Однако среди его подчиненных нашелся тот самый капрал, который стал свидетелем бравады Диониса касательно этой девушки в афинском квартале Кесариани. Насмешливый капрал подзадорил штаб-сержанта перед всем отделением напоминанием:
– Кажется, ты хвастливо утверждал, что она отдастся тебе добровольно?!
– А я и не отказываюсь! – принял вызов самоуверенный Дионис. – Методы есть.
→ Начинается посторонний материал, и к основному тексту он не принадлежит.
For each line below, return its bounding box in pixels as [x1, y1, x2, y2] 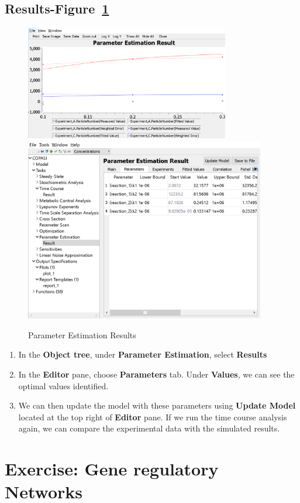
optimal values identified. [18, 379, 109, 392]
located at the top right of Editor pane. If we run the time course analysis [18, 410, 287, 423]
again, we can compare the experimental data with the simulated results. [18, 422, 280, 434]
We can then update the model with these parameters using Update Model [18, 399, 296, 412]
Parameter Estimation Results [28, 328, 136, 341]
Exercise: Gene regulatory [5, 457, 219, 481]
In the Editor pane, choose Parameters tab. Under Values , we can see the [18, 368, 295, 380]
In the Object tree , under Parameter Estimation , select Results [18, 348, 267, 361]
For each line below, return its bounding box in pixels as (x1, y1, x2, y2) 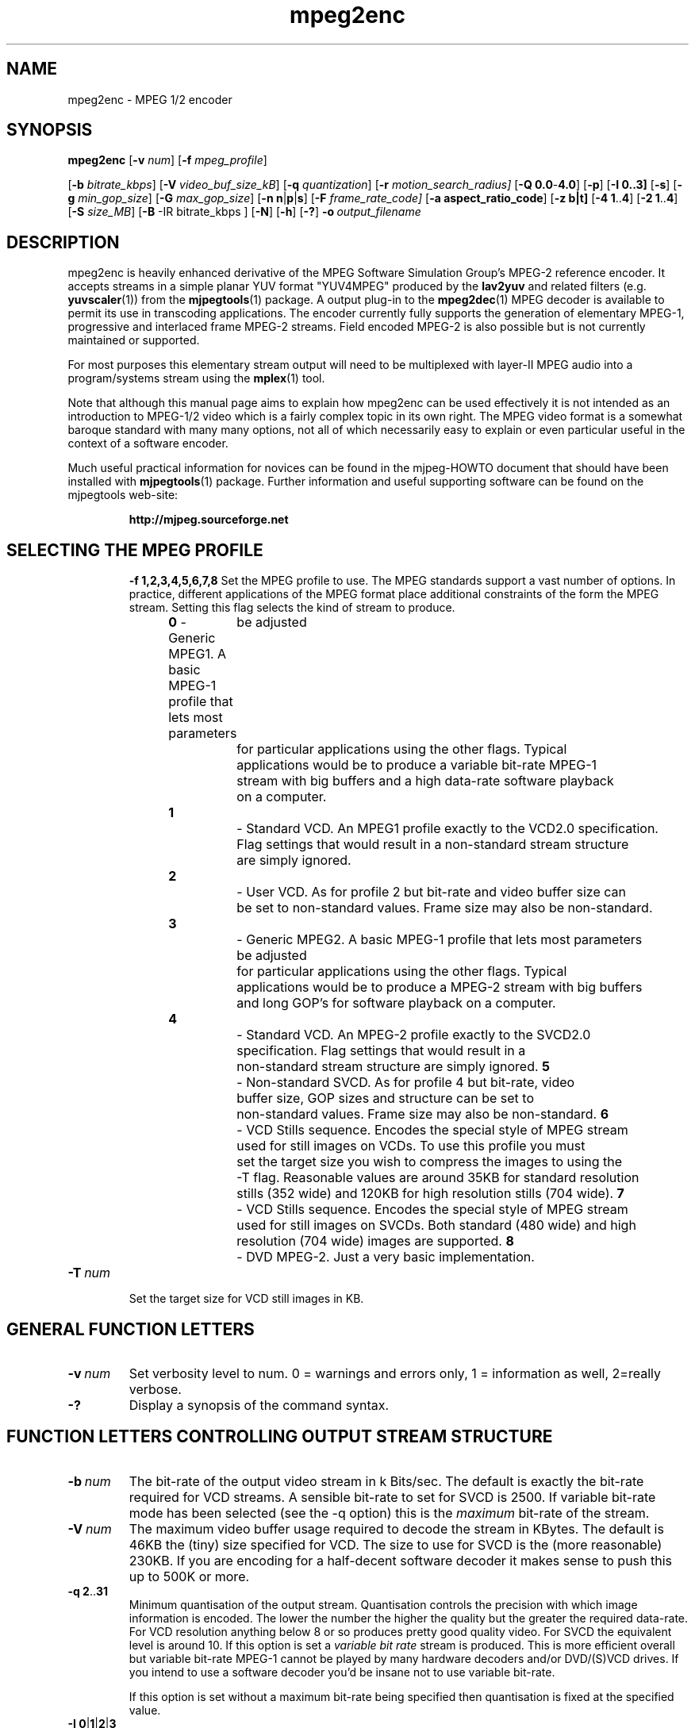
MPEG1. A (168, 646, 227, 662)
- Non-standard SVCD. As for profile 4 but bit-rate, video (236, 1074, 575, 1091)
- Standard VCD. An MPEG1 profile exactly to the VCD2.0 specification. (236, 820, 659, 837)
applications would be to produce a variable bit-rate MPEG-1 (236, 757, 597, 774)
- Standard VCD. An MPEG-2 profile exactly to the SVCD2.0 (236, 1027, 591, 1043)
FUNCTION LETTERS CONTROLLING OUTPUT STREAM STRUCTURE (6, 1427, 553, 1447)
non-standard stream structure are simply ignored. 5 (236, 1058, 551, 1075)
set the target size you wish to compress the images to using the (236, 1154, 623, 1170)

Покажу вам, как надо делать детоксикацию на примере самой строптивой на свете сучки. Учитесь, пока я жив.
Два дня Катерину не кормили даже лагерной похлебкой и лишили воды. На третий день садист привязал ноги девушки к вбитым у самой кромки берега клиньям.
Навязчивая волна, хоть и слабая, сперва щекотала ноги, потом обдавала холодом, а затем казалась кипятком. Так продолжалось пять дней. На лодыжках образовались синие кольца от кровоподтеков, ноги онемели.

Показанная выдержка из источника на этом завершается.